#### [Brief]
Skip every image and restate the data word for word.

Items listed in a dataset
-------

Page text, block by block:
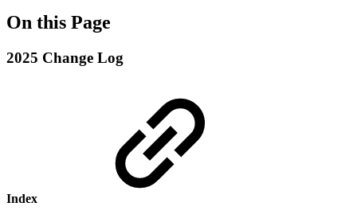
On this Page
2025 Change Log
Index
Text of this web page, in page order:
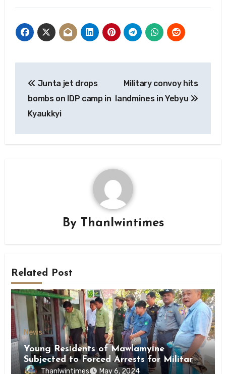
navigation
Junta jet drops
bombs on IDP camp in
Kyaukkyi
Military convoy hits
landmines in Yebyu
By Thanlwintimes
Related Post
News
Young Residents of Mawlamyine
Subjected to Forced Arrests for Military
Conscription Mon State
Thanlwintimes May 6, 2024
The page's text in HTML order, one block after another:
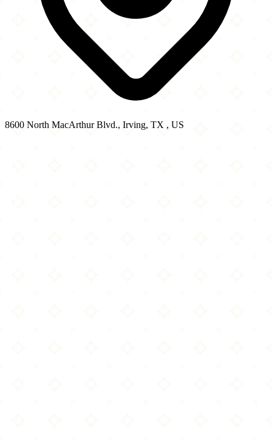
8600 North MacArthur Blvd., Irving, TX , US
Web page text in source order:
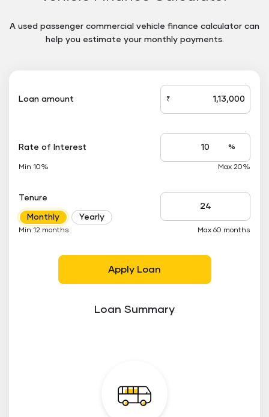
A used passenger commercial vehicle finance calculator can
help you estimate your monthly payments.
Loan amount loan_amount
₹
Rate of Interest
Interest
rate
%
Min 10% Max 20%
Tenure
Monthly Yearly
up
Min 12 months Max 60 months
Apply Loan
Loan Summary
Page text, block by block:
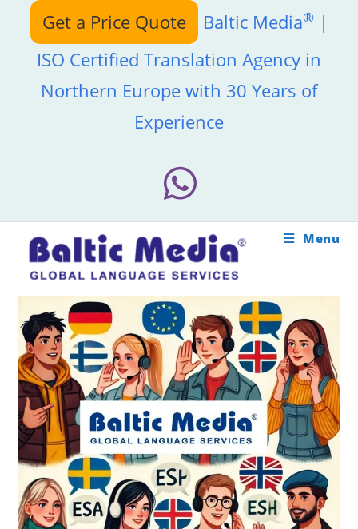
content
Get a Price Quote Baltic Media®|
ISO Certified Translation Agency in
Northern Europe with 30 Years of
Experience
Menu
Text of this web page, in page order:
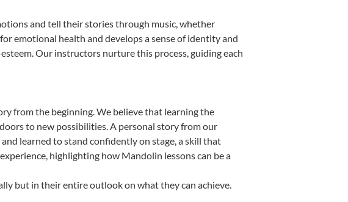
and tell their stories through music, whether
emotional health and develops a sense of identity and
Our instructors nurture this process, guiding each
from the beginning. We believe that learning the
to new possibilities. A personal story from our
learned to stand confidently on stage, a skill that
highlighting how Mandolin lessons can be a
but in their entire outlook on what they can achieve.
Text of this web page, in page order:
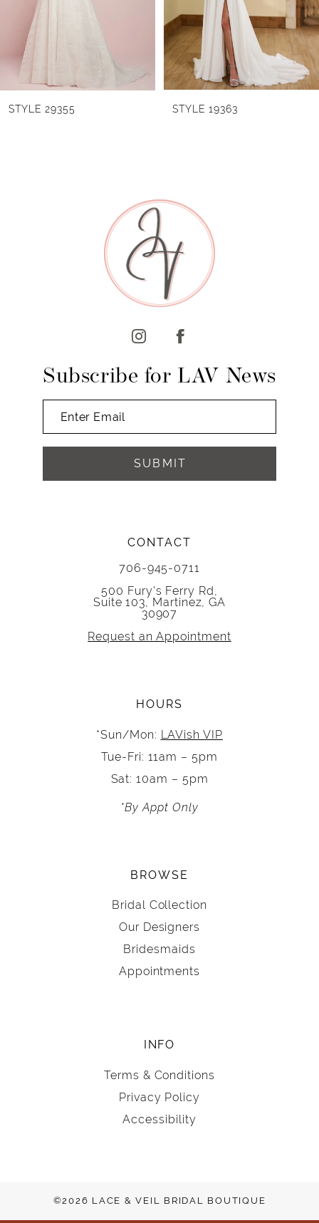
6
STYLE 29355 STYLE 19363
CONTACT
706-945-0711
500 Fury's Ferry Rd,
Suite 103, Martinez, GA
30907
Request an Appointment
HOURS
*Sun/Mon: LAVish VIP
Tue-Fri: 11am – 5pm
Sat: 10am – 5pm
*By Appt Only
Subscribe for LAV News
SUBMIT
BROWSE
Bridal Collection
Our Designers
Bridesmaids
Appointments
INFO
Terms & Conditions
Privacy Policy
Accessibility
©2026 LACE & VEIL BRIDAL BOUTIQUE
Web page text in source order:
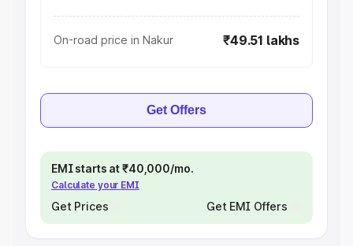
On-road price in Nakur ₹49.51 lakhs
Get Offers
EMI starts at ₹40,000/mo.
Calculate your EMI
Get Prices Get EMI Offers
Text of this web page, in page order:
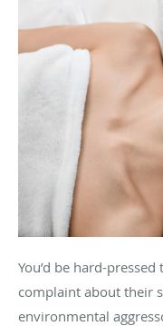
You’d be hard-
complaint about their
environmental
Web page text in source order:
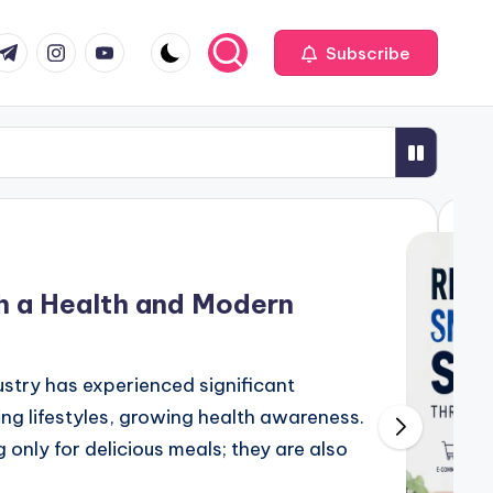
instagram.com
youtube.com Subscribe
Changer for Your Business Success
Services in the Digital Era
a Health and Modern
has experienced significant
lifestyles, growing health awareness.
only for delicious meals; they are also
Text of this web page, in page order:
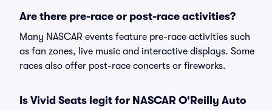
Are there pre-race or post-race activities?
Many NASCAR events feature pre-race activities such
as fan zones, live music and interactive displays. Some
races also offer post-race concerts or fireworks.
Is Vivid Seats legit for NASCAR O'Reilly Auto
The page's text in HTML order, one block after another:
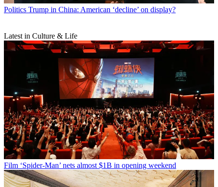
Politics Trump in China: American ‘decline’ on display?
Latest in Culture & Life
Film ‘Spider-Man’ nets almost $1B in opening weekend
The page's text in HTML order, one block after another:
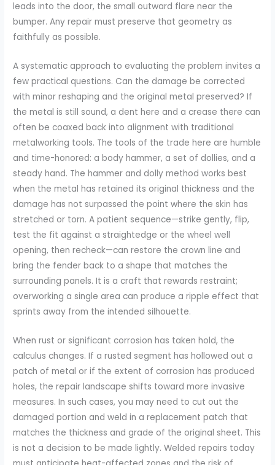
leads into the door, the small outward flare near the
bumper. Any repair must preserve that geometry as
faithfully as possible.
A systematic approach to evaluating the problem invites a
few practical questions. Can the damage be corrected
with minor reshaping and the original metal preserved? If
the metal is still sound, a dent here and a crease there can
often be coaxed back into alignment with traditional
metalworking tools. The tools of the trade here are humble
and time-honored: a body hammer, a set of dollies, and a
steady hand. The hammer and dolly method works best
when the metal has retained its original thickness and the
damage has not surpassed the point where the skin has
stretched or torn. A patient sequence—strike gently, flip,
test the fit against a straightedge or the wheel well
opening, then recheck—can restore the crown line and
bring the fender back to a shape that matches the
surrounding panels. It is a craft that rewards restraint;
overworking a single area can produce a ripple effect that
sprints away from the intended silhouette.
When rust or significant corrosion has taken hold, the
calculus changes. If a rusted segment has hollowed out a
patch of metal or if the extent of corrosion has produced
holes, the repair landscape shifts toward more invasive
measures. In such cases, you may need to cut out the
damaged portion and weld in a replacement patch that
matches the thickness and grade of the original sheet. This
is not a decision to be made lightly. Welded repairs today
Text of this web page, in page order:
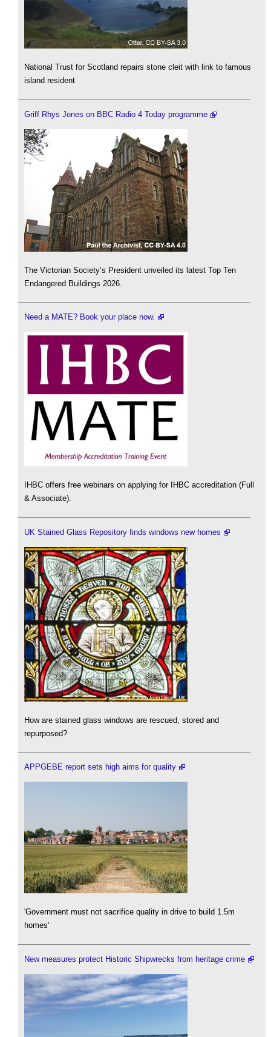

-------

#### [Solution to the exercise]
Page text, block by block:
On this Page
2025 Change Log
Index
Text of this web page, in page order:
navigation
Junta jet drops
bombs on IDP camp in
Kyaukkyi
Military convoy hits
landmines in Yebyu
By Thanlwintimes
Related Post
News
Young Residents of Mawlamyine
Subjected to Forced Arrests for Military
Conscription Mon State
Thanlwintimes May 6, 2024
The page's text in HTML order, one block after another:
8600 North MacArthur Blvd., Irving, TX , US
Web page text in source order:
A used passenger commercial vehicle finance calculator can
help you estimate your monthly payments.
Loan amount loan_amount
₹
Rate of Interest
Interest
rate
%
Min 10% Max 20%
Tenure
Monthly Yearly
up
Min 12 months Max 60 months
Apply Loan
Loan Summary
Page text, block by block:
content
Get a Price Quote Baltic Media®|
ISO Certified Translation Agency in
Northern Europe with 30 Years of
Experience
Menu
Text of this web page, in page order:
and tell their stories through music, whether
emotional health and develops a sense of identity and
Our instructors nurture this process, guiding each
from the beginning. We believe that learning the
to new possibilities. A personal story from our
learned to stand confidently on stage, a skill that
highlighting how Mandolin lessons can be a
but in their entire outlook on what they can achieve.
Text of this web page, in page order:
6
STYLE 29355 STYLE 19363
CONTACT
706-945-0711
500 Fury's Ferry Rd,
Suite 103, Martinez, GA
30907
Request an Appointment
HOURS
*Sun/Mon: LAVish VIP
Tue-Fri: 11am – 5pm
Sat: 10am – 5pm
*By Appt Only
Subscribe for LAV News
SUBMIT
BROWSE
Bridal Collection
Our Designers
Bridesmaids
Appointments
INFO
Terms & Conditions
Privacy Policy
Accessibility
©2026 LACE & VEIL BRIDAL BOUTIQUE
Web page text in source order:
On-road price in Nakur ₹49.51 lakhs
Get Offers
EMI starts at ₹40,000/mo.
Calculate your EMI
Get Prices Get EMI Offers
Text of this web page, in page order:
You’d be hard-
complaint about their
environmental
Web page text in source order:
instagram.com
youtube.com Subscribe
Changer for Your Business Success
Services in the Digital Era
a Health and Modern
has experienced significant
lifestyles, growing health awareness.
only for delicious meals; they are also
Text of this web page, in page order:
Are there pre-race or post-race activities?
Many NASCAR events feature pre-race activities such
as fan zones, live music and interactive displays. Some
races also offer post-race concerts or fireworks.
Is Vivid Seats legit for NASCAR O'Reilly Auto
The page's text in HTML order, one block after another:
Politics Trump in China: American ‘decline’ on display?
Latest in Culture & Life
Film ‘Spider-Man’ nets almost $1B in opening weekend
The page's text in HTML order, one block after another:
leads into the door, the small outward flare near the
bumper. Any repair must preserve that geometry as
faithfully as possible.
A systematic approach to evaluating the problem invites a
few practical questions. Can the damage be corrected
with minor reshaping and the original metal preserved? If
the metal is still sound, a dent here and a crease there can
often be coaxed back into alignment with traditional
metalworking tools. The tools of the trade here are humble
and time-honored: a body hammer, a set of dollies, and a
steady hand. The hammer and dolly method works best
when the metal has retained its original thickness and the
damage has not surpassed the point where the skin has
stretched or torn. A patient sequence—strike gently, flip,
test the fit against a straightedge or the wheel well
opening, then recheck—can restore the crown line and
bring the fender back to a shape that matches the
surrounding panels. It is a craft that rewards restraint;
overworking a single area can produce a ripple effect that
sprints away from the intended silhouette.
When rust or significant corrosion has taken hold, the
calculus changes. If a rusted segment has hollowed out a
patch of metal or if the extent of corrosion has produced
holes, the repair landscape shifts toward more invasive
measures. In such cases, you may need to cut out the
damaged portion and weld in a replacement patch that
matches the thickness and grade of the original sheet. This
is not a decision to be made lightly. Welded repairs today
Text of this web page, in page order:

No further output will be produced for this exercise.